** How to complete this task **
Go through the entries and say how many lines contain the string "orange". The number is the whole answer.

*** Opening Entries provided ***

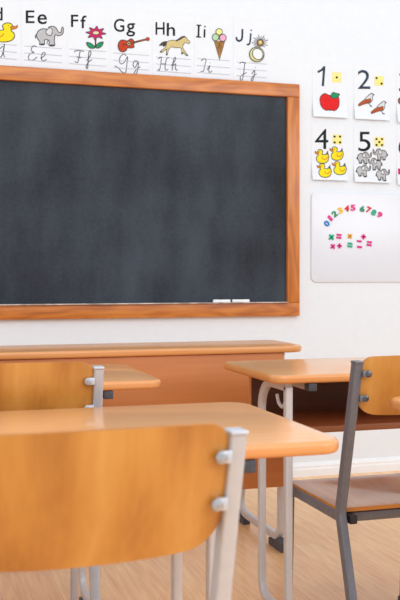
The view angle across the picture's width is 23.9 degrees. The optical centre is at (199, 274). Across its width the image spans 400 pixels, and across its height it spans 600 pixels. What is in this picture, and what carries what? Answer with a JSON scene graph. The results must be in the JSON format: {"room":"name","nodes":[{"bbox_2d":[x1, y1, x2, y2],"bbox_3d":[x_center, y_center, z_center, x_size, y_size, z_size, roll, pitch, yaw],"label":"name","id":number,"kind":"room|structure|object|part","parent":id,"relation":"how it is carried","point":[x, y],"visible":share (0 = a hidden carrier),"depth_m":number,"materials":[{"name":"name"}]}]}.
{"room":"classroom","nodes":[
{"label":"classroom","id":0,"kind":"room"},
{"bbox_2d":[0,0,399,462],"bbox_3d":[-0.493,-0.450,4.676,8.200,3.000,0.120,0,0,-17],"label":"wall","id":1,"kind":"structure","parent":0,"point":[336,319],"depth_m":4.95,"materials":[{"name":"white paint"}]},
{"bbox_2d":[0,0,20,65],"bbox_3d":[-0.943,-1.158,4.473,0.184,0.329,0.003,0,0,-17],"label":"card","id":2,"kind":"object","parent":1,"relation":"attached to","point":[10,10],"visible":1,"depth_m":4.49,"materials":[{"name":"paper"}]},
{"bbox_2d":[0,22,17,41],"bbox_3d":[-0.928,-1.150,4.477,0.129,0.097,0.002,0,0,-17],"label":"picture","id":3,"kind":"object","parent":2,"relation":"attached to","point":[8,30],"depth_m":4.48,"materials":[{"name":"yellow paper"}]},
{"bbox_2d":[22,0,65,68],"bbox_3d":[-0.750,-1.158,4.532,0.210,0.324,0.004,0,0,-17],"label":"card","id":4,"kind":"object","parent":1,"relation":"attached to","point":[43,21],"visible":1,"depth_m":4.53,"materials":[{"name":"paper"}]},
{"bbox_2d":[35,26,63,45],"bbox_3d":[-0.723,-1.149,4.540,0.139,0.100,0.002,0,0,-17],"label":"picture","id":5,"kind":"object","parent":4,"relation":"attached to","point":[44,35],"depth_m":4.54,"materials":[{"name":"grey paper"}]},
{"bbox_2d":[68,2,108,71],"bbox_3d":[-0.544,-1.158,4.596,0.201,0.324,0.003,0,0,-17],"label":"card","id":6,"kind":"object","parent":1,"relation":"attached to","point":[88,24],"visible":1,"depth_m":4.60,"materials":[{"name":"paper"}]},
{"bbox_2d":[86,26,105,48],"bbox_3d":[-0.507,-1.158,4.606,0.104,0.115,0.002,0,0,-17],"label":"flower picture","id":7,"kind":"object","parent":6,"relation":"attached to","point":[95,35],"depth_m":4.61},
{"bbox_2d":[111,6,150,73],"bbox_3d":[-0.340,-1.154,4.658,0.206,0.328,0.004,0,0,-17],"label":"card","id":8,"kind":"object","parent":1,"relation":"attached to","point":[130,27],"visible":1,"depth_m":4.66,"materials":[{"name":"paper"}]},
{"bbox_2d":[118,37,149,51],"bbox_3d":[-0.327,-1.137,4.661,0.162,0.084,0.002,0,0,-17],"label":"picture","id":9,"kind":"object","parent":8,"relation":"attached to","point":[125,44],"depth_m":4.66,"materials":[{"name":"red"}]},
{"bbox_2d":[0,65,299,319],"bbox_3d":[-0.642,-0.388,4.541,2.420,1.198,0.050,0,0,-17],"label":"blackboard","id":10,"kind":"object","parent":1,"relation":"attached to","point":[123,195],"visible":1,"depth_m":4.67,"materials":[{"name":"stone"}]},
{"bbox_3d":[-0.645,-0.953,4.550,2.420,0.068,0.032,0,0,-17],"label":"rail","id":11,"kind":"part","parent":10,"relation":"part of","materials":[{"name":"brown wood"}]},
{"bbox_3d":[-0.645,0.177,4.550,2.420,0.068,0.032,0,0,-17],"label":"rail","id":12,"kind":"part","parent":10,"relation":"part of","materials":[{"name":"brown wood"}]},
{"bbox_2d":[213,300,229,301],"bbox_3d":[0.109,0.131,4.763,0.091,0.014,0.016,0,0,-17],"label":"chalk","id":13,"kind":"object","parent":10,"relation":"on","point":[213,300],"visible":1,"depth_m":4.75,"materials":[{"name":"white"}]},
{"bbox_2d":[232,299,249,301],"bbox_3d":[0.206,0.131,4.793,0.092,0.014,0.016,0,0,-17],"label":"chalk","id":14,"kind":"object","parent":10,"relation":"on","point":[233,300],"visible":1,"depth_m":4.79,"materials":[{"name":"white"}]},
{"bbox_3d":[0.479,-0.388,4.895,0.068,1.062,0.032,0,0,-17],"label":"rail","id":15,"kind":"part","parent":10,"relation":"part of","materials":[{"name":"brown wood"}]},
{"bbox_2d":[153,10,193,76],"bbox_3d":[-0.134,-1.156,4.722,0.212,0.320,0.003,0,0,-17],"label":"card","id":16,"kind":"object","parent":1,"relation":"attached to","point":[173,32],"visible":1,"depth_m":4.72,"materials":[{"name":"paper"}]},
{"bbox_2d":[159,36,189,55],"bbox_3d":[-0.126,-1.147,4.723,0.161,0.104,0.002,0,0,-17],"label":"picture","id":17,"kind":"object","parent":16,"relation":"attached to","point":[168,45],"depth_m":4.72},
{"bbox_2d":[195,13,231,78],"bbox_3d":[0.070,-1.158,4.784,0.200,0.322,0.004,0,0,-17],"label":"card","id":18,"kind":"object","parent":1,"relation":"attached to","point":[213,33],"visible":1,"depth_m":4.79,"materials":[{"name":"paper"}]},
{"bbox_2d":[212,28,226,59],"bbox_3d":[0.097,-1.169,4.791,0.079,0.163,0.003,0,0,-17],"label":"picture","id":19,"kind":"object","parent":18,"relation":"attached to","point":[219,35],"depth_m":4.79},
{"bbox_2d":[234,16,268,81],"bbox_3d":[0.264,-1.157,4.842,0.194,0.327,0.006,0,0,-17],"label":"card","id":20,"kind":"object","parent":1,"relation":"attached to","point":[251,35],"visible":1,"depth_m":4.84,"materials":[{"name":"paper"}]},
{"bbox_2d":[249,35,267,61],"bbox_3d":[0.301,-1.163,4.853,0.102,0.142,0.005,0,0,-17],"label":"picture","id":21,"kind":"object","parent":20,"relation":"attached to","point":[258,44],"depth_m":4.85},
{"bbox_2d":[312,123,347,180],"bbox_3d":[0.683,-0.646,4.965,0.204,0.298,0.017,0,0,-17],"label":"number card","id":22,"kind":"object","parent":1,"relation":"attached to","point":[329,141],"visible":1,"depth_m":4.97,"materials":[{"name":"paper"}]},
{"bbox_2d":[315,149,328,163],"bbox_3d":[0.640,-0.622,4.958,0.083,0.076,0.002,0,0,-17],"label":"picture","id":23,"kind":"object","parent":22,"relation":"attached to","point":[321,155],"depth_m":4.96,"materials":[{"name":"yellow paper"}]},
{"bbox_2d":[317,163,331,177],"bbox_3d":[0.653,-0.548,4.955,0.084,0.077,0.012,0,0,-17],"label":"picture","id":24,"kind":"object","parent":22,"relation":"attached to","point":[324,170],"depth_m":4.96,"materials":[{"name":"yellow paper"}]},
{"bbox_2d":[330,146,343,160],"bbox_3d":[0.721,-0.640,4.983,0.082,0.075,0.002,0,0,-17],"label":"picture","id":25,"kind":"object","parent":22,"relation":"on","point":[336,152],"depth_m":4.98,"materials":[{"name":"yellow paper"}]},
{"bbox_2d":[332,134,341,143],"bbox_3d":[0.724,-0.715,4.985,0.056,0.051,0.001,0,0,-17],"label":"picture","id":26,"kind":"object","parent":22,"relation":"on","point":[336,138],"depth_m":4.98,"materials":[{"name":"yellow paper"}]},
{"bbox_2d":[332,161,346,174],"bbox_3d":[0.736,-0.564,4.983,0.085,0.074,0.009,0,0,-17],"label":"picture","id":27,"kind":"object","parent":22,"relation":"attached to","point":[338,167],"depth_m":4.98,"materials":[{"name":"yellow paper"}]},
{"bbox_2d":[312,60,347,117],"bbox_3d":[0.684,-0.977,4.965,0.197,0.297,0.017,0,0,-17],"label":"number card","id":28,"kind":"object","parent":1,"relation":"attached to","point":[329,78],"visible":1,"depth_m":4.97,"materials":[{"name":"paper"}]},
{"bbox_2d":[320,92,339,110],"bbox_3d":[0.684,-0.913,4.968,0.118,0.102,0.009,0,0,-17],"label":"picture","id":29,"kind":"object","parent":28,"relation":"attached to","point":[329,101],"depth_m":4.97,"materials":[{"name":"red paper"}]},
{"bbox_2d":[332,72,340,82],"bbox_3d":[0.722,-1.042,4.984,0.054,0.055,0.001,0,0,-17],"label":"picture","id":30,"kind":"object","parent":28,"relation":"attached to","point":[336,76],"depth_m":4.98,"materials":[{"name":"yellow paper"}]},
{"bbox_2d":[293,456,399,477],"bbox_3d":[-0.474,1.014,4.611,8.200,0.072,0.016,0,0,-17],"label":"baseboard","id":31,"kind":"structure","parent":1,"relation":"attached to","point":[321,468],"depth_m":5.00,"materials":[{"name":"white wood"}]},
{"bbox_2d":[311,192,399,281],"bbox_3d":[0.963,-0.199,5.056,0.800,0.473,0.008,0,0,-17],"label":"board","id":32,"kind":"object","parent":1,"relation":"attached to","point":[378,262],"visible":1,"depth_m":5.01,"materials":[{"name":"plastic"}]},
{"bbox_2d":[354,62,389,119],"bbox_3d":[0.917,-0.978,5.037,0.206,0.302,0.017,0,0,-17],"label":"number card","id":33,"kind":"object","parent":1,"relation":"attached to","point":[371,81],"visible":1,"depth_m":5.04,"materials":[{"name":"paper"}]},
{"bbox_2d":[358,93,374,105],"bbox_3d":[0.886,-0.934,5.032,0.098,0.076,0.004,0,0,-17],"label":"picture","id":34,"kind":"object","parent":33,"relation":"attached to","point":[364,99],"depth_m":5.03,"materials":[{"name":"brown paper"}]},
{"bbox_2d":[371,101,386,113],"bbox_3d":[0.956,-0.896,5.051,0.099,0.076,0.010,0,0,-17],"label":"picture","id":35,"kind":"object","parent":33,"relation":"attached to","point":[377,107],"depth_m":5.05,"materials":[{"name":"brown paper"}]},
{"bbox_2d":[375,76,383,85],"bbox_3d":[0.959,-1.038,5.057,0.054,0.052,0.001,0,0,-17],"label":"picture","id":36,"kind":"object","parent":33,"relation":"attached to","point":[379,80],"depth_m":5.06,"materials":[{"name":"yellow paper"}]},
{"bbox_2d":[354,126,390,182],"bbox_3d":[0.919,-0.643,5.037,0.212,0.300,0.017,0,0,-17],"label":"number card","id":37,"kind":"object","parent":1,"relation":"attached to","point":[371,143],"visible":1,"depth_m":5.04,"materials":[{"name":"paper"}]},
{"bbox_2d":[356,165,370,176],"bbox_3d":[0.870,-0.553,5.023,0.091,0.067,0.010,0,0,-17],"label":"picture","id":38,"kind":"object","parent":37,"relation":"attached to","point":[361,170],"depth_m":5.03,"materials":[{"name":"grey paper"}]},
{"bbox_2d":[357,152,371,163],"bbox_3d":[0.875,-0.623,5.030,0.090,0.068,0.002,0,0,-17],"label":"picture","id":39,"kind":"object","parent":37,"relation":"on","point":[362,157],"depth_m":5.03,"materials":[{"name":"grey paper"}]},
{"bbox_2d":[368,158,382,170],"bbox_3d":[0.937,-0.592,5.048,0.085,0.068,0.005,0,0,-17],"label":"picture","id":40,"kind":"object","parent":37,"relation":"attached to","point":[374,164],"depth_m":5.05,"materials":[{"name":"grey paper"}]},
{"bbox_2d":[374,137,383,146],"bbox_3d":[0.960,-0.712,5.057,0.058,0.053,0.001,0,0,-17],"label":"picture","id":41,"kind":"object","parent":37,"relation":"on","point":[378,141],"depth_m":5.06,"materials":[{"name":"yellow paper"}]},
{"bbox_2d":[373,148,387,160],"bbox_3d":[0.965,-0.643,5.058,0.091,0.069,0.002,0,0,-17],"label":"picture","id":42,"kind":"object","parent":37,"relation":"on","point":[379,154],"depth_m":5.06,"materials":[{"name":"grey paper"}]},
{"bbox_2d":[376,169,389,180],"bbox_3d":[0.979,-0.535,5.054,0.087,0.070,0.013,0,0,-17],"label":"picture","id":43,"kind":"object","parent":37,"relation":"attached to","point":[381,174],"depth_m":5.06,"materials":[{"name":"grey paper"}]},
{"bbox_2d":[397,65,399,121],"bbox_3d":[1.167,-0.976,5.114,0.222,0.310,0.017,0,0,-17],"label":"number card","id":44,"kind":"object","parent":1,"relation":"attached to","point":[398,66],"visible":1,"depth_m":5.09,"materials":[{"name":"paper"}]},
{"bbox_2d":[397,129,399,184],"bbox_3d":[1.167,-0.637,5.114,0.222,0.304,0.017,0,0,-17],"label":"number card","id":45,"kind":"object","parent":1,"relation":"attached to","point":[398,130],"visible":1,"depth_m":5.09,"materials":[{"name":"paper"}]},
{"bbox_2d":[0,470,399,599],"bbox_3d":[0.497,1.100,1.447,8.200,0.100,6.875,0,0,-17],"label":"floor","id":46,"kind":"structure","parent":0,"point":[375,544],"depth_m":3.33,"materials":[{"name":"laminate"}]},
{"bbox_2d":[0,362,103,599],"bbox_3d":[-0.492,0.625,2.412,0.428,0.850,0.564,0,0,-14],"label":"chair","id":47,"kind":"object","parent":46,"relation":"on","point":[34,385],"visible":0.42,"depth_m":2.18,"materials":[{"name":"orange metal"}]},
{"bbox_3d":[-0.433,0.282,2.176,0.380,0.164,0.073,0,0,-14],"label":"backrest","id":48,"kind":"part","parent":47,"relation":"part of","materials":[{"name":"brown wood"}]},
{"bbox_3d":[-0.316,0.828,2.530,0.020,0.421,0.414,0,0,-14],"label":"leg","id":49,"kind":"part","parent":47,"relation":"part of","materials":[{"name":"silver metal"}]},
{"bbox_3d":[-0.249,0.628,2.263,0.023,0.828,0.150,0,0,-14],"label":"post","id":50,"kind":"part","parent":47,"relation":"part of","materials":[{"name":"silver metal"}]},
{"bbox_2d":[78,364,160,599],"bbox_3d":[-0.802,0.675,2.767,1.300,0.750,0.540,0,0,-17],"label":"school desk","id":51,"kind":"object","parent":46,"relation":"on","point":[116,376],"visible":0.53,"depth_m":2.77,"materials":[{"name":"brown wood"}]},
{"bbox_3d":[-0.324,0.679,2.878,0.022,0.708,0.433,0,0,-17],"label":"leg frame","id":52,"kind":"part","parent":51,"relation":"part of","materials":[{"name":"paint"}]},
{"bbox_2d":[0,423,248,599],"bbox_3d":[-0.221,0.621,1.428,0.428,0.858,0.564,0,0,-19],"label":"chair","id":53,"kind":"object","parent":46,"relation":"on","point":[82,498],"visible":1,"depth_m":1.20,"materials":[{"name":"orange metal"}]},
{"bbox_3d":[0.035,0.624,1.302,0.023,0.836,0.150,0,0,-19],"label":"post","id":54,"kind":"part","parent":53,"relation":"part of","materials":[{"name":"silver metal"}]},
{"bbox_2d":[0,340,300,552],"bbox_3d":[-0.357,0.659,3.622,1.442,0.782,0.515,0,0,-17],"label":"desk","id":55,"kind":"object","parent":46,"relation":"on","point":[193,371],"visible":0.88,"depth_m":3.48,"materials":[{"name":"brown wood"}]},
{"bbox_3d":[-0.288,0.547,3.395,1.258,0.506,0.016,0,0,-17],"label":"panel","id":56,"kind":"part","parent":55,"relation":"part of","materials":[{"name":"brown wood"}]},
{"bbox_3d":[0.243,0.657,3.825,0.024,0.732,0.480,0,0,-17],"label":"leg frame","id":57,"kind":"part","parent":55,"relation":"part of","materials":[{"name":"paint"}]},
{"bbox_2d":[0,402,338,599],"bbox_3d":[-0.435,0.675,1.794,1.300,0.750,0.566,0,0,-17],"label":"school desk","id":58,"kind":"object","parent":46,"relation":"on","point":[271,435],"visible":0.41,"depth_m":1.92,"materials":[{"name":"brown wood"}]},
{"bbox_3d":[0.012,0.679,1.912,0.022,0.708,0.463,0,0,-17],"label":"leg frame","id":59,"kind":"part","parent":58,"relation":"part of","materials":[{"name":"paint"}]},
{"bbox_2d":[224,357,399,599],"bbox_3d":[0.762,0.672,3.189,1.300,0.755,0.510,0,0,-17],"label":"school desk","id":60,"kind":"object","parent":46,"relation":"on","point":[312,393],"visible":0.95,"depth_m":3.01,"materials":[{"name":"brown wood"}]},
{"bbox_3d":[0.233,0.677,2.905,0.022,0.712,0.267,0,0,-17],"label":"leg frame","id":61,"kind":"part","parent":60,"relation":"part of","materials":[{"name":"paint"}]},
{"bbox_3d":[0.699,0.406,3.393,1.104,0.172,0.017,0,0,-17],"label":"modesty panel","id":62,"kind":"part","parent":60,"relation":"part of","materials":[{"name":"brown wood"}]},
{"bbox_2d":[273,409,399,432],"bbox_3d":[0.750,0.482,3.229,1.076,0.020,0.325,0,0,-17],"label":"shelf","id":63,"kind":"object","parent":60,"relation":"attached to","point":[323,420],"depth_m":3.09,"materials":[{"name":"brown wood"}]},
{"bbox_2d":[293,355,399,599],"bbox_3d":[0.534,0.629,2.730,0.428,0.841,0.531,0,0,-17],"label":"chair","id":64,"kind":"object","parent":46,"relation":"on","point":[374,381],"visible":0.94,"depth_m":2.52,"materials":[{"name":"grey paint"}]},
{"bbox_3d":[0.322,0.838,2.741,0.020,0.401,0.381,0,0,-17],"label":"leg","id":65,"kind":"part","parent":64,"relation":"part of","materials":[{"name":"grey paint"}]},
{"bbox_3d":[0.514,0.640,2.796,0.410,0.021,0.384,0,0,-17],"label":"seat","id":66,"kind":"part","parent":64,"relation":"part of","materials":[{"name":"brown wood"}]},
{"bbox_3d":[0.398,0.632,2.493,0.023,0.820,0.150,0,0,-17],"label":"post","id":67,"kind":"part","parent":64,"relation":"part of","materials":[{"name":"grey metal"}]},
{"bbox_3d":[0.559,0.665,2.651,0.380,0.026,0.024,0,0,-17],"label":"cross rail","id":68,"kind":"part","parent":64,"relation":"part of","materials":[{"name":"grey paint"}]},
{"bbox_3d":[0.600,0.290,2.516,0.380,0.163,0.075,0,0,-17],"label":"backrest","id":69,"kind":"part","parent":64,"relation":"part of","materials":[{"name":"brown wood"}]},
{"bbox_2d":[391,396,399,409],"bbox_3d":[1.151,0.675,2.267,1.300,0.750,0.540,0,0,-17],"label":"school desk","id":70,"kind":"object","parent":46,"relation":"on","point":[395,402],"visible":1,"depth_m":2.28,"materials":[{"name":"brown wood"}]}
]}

*** Closing Entries provided ***

** Exercise result **
2